Tomaz Kristan said:
What equations do you need? Fg=-Fr?
What forces are present here, except those two? Gravity and surface reaction?
None.
Let the overall gravitation pull on each ball be given by [tex]G_n[/tex]. These can be calculated for each individual ball. Let the surface reaction on the ball on its left be given by [tex]L_n[/tex], and the surface reation on its right be given by [tex]R_n[/tex]
The total force to the left on the nth ball is given by
[tex]G_n + R_n - L_n[/tex]
Let the accelleration of each ball to the left be [tex]a_n[/tex]. Let the mass be [tex]m_n[/tex]. From F=ma we have.
[tex]m_n a_n = G_n + R_n - L_n[/tex]
Let us assume for the sake of simplicity that the accelleration of every ball is equal, otherwise our surface reactions will cause problems. [tex]a_n = a[/tex]
So for all n
[tex]a = \frac{G_n + R_n - L_n}{m_n}[/tex]
As the accelleration is equal for all n, we have
[tex]\frac{G_n + R_n - L_n}{m_n} = \frac{G_{n+1} + R_{n+1} - L_{n+1}}{m_{n+1}}[/tex]
By Newtons third law, the left surface reaction on the nth ball is equal in magnitude(but opposite in direction) to the right surface reaction on the (n+1)th ball.

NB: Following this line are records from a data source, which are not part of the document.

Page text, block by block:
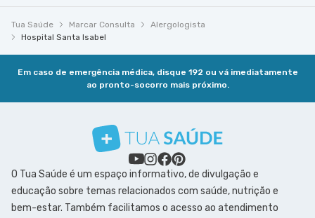
Tua Saúde Marcar Consulta
Alergologista
Hospital Santa Isabel
Em caso de emergência médica, disque 192 ou vá imediatamente
ao pronto-socorro mais próximo.
O Tua Saúde é um espaço informativo, de divulgação e
educação sobre temas relacionados com saúde, nutrição e
bem-estar. Também facilitamos o acesso ao atendimento
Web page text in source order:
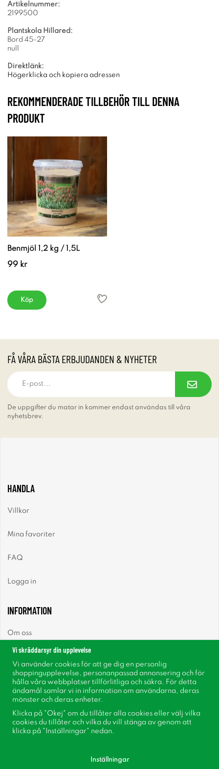
Artikelnummer:
2199500
Plantskola Hillared:
Bord 45-27
null
Direktlänk:
Högerklicka och kopiera adressen
REKOMMENDERADE TILLBEHÖR TILL DENNA
PRODUKT
Benmjöl 1,2 kg / 1,5L
99 kr
Köp
FÅ VÅRA BÄSTA ERBJUDANDEN & NYHETER
De uppgifter du matar in kommer endast användas till våra
nyhetsbrev.
HANDLA
Villkor
Mina favoriter
FAQ
Logga in
INFORMATION
Om oss
Nyhetsbrev
Om cookies
Inspiration
Vi skräddarsyr din upplevelse
Vi använder cookies för att ge dig en personlig
shoppingupplevelse, personanpassad annonsering och för
hålla våra webbplatser tillförlitliga och säkra. För detta
ändamål samlar vi in information om användarna, deras
mönster och deras enheter.
Klicka på "Okej" om du tillåter alla cookies eller välj vilka
cookies du tillåter och vilka du vill stänga av genom att
klicka på "Inställningar" nedan.
Inställningar
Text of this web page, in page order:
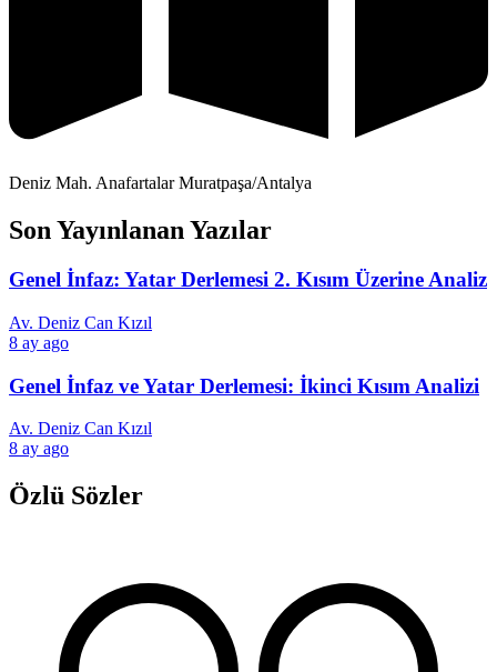
Deniz Mah. Anafartalar Muratpaşa/Antalya
Son Yayınlanan Yazılar
Genel İnfaz: Yatar Derlemesi 2. Kısım Üzerine Analiz
Av. Deniz Can Kızıl
8 ay ago
Genel İnfaz ve Yatar Derlemesi: İkinci Kısım Analizi
Av. Deniz Can Kızıl
8 ay ago
Özlü Sözler
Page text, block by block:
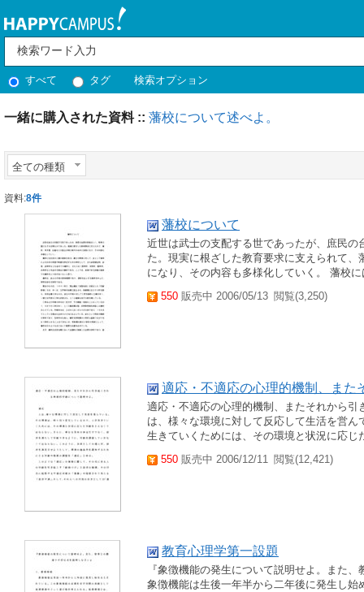
すべて タグ 検索オプション
一緒に購入された資料 :: 藩校について述べよ。
全ての種類
資料:8件
藩校について
近世は武士の支配する世であったが、庶民
た。現実に根ざした教育要求に支えられて
になり、その内容も多様化していく。 藩校
550 販売中 2006/05/13 閲覧(3,250)
適応・不適応の心理的機制、また
適応・不適応の心理的機制、またそれから
は、様々な環境に対して反応して生活を営
生きていくためには、その環境と状況に応
550 販売中 2006/12/11 閲覧(12,421)
教育心理学第一設題
『象徴機能の発生について説明せよ。また
象徴機能は生後一年半から二年後に発生し
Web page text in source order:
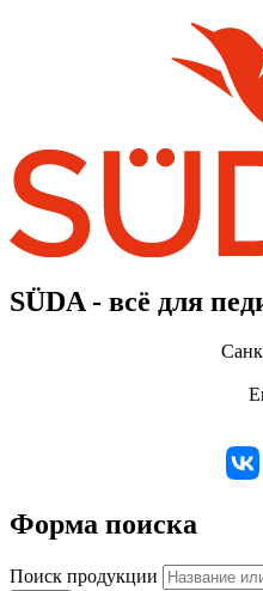
SÜDA - всё для
Форма поиска
Поиск продукции
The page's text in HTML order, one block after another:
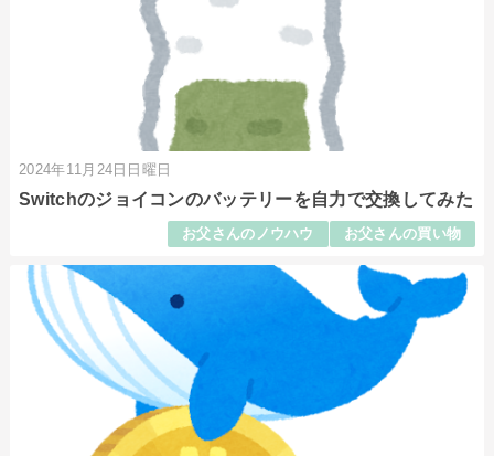
2024年11月24日日曜日
Switchのジョイコンのバッテリーを自力で交換してみた
お父さんのノウハウ お父さんの買い物
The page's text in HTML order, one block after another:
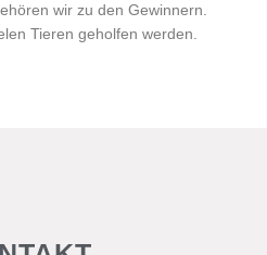
wir zu den Gewinnern.
Tieren geholfen werden.

[tex]L_n=R_{n+1} \text{ or } R_n = L_{n-1}[/tex]
Thus,
[tex]\frac{G_n + L_{n-1} - L_n}{m_n} = \frac{G_{n+1} + L_n -L_{n+1}}{m_{n+1}}[/tex]
[tex]G_n + L_{n-1} - L_n = m_n \frac{G_{n+1} + L_n -L_{n+1}}{m_{n+1}}[/tex]
[tex]G_n + L_{n-1} - L_n = m_n \frac{G_{n+1} + L_n -L_{n+1}}{m_{n+1}}[/tex]
[tex]L_{n-1} = L_n - G_n +m_n \frac{G_{n+1} + L_n -L_{n+1}}{m_{n+1}}[/tex]
or to make it a little easier to work with, bump up the n's by one to get
[tex]L_{n} = L_{n+1} - G_{n+1} +m_{n+1} \frac{G_{n+2} + L_{n+1} -L_{n+2}}{m_{n+2}}[/tex]
Starting off with the first particle (n=1), to find the total force on it we need to find the leftmost reaction force using the formula;
[tex]L_{1} = L_{2} - G_{2} +m_{2} \frac{G_{3} + L_{2} -L_{3}}{m_{3}}[/tex]
We know [tex]G_2 , G_3, m_2, m_3[/tex], but we do not know [tex]L_2, L_3[/tex]. Thus in order to find them we must use;
[tex]L_{2} = L_{3} - G_{3} +m_{3} \frac{G_{4} + L_{3} -L_{4}}{m_{4}}[/tex]
[tex]L_{3} = L_{4} - G_{4} +m_{4} \frac{G_{5} + L_{4} -L_{5}}{m_{5}}[/tex]
but we do not know [tex]L_4, L_5[/tex], so we must find those. But again their formulae will involve [tex]L_6, L_7[/tex], whose formulae involve [tex]L_8, L_9[/tex], etc, etc , etc.
In short we cannot solve the infinite system of linear equations for every [tex]L_n[/tex]. Thus we cannot solve for the force, and so cannot find the accelleration of the system. Hence we find that applying mathematics to a physical problem is often more elucidating than verbal argument or consideration.